# Action item
Every line that holds the word "application" needs to be copied from the data below.

# Data listing
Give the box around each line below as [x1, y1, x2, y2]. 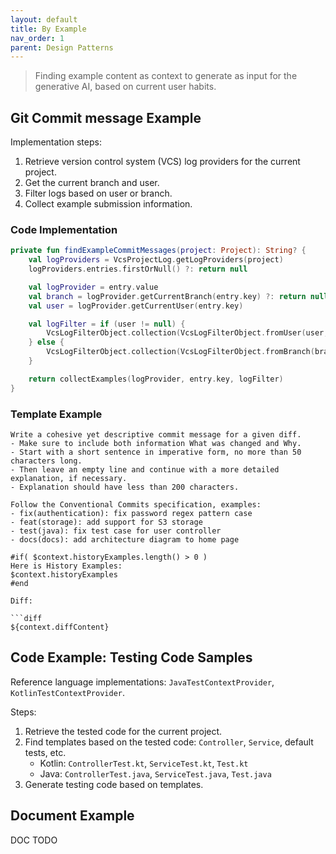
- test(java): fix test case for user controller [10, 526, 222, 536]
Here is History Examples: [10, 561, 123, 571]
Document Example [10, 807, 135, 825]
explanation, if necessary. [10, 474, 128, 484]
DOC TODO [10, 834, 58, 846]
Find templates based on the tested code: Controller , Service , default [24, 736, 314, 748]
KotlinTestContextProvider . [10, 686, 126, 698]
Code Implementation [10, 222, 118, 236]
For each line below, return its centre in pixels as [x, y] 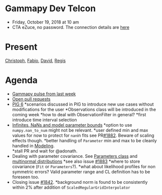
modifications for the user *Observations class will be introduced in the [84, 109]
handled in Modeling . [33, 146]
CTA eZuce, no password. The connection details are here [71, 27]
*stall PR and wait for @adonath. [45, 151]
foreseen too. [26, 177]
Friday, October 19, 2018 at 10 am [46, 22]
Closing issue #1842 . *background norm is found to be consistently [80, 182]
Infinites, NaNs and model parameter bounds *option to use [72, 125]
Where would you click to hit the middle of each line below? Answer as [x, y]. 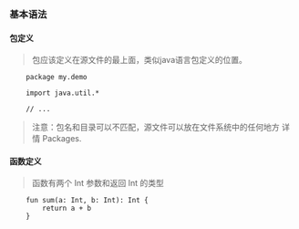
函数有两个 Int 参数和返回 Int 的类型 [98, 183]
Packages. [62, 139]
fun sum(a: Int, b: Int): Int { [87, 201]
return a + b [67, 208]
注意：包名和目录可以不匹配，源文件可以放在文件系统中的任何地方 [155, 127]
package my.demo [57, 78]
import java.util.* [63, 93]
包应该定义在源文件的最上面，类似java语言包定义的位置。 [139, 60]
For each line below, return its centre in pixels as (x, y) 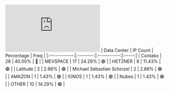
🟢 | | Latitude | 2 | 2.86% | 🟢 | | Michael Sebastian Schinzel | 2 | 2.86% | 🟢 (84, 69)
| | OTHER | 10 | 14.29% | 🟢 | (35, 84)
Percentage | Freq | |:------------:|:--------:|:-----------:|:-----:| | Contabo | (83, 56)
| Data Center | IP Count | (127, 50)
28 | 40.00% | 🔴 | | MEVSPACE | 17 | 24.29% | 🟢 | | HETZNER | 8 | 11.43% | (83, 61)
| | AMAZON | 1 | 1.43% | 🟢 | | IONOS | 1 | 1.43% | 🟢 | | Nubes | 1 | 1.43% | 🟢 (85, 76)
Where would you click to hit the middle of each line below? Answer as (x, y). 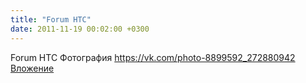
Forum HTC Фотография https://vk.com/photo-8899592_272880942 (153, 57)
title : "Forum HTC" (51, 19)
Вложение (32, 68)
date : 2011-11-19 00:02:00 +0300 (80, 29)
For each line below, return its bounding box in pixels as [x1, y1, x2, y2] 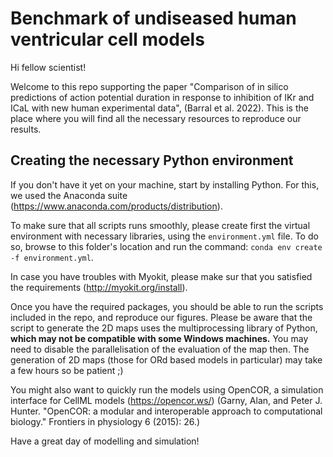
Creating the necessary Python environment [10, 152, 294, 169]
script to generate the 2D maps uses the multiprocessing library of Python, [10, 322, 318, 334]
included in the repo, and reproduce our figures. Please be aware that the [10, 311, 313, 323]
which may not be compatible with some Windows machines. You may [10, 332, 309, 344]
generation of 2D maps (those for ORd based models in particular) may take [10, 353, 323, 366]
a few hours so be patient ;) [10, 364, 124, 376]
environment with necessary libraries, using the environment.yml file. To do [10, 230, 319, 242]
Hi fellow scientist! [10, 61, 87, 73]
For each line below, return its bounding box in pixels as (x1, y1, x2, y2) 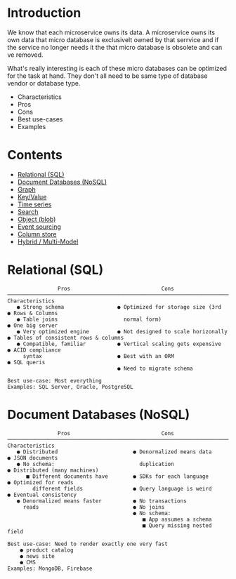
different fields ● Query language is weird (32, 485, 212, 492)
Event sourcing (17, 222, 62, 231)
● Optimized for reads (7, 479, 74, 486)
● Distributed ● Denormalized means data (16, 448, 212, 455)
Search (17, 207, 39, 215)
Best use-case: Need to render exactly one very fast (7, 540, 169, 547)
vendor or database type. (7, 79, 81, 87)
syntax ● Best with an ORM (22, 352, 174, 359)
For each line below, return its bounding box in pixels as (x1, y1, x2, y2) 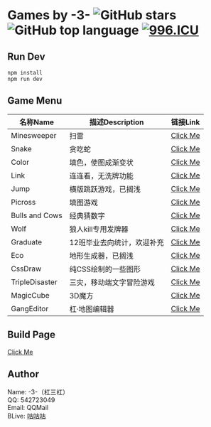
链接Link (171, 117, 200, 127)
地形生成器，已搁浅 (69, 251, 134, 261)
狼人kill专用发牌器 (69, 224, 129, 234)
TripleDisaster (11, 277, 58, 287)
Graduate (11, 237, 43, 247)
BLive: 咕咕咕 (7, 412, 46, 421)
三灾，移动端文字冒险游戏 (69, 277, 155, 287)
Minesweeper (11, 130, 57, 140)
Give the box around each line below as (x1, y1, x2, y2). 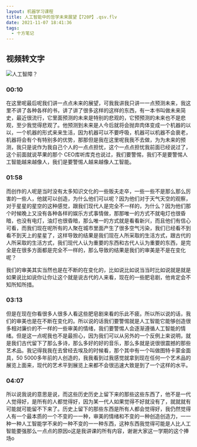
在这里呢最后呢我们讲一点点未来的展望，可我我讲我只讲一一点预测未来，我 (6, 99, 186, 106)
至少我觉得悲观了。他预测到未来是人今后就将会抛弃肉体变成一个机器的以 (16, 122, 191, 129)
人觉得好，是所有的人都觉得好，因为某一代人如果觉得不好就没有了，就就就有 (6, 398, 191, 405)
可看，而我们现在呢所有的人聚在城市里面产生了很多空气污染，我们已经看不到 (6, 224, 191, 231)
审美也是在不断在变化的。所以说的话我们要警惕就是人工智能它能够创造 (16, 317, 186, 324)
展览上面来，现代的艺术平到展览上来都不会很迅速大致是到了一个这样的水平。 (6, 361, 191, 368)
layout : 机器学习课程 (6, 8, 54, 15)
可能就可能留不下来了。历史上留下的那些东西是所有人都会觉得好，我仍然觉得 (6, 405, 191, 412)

--

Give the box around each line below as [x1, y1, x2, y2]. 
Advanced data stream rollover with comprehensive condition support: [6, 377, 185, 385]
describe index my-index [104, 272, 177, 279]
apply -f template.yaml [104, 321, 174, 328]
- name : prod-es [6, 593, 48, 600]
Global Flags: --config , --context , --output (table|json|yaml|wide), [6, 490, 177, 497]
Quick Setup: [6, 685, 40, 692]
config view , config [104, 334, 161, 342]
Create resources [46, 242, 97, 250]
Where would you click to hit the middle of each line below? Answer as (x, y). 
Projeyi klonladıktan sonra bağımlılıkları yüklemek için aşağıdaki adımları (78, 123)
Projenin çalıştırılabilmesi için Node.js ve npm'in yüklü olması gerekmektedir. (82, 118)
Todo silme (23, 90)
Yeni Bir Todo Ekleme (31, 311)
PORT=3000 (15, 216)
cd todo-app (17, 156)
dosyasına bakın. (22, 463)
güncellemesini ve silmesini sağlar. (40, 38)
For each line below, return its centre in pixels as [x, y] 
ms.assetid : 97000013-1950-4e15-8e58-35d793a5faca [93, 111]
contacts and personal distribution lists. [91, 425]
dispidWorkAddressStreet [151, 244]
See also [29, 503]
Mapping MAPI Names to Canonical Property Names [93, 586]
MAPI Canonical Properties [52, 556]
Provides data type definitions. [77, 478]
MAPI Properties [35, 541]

...

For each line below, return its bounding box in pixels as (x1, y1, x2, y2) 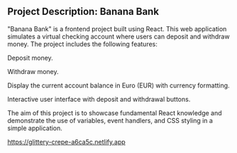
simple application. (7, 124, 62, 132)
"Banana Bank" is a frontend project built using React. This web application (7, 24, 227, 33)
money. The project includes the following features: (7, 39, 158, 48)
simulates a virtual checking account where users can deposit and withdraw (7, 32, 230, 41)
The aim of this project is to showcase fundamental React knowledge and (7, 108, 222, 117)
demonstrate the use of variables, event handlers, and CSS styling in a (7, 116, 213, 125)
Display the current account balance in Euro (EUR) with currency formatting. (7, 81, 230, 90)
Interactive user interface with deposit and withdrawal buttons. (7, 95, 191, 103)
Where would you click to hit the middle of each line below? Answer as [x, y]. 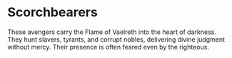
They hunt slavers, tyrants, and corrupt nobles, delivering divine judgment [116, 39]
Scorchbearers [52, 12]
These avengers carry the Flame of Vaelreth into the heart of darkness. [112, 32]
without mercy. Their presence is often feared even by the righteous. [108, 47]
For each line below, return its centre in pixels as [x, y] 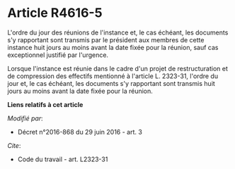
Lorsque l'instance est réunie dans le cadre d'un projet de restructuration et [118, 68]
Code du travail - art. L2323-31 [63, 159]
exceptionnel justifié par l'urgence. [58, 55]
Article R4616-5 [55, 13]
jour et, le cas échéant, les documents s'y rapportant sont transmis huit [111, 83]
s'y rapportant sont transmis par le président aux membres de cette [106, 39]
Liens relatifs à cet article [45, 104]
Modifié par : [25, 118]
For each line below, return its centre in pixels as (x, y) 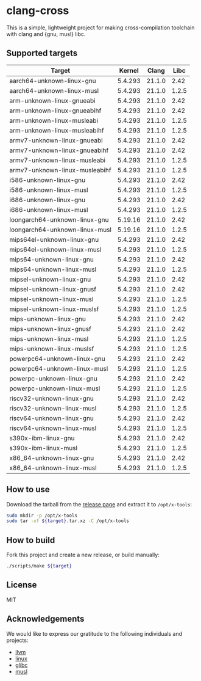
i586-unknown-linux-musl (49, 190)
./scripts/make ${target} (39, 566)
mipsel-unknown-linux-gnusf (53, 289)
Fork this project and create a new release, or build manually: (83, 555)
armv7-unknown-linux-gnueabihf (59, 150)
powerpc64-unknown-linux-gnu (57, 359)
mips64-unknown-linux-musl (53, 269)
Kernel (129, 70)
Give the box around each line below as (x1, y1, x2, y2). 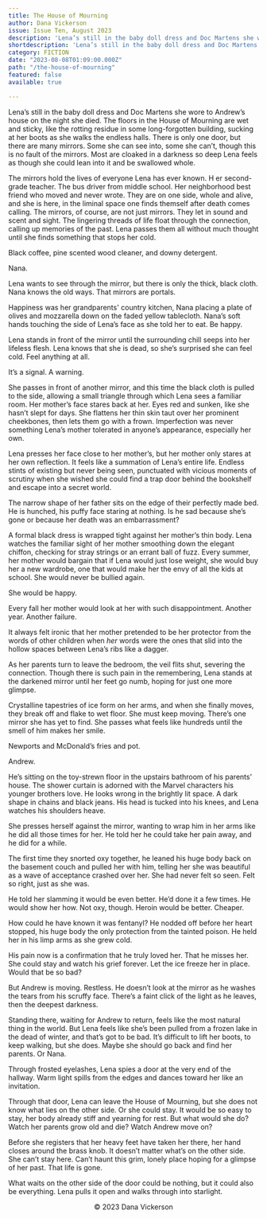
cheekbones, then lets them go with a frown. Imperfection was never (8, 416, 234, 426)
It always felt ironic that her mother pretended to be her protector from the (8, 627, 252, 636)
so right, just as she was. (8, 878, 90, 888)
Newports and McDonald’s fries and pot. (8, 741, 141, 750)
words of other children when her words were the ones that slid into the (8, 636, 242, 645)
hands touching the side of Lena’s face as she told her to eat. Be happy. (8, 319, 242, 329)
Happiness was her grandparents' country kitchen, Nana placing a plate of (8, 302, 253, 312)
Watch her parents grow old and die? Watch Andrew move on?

# Response
simple application. (7, 124, 62, 132)
"Banana Bank" is a frontend project built using React. This web application (7, 24, 227, 33)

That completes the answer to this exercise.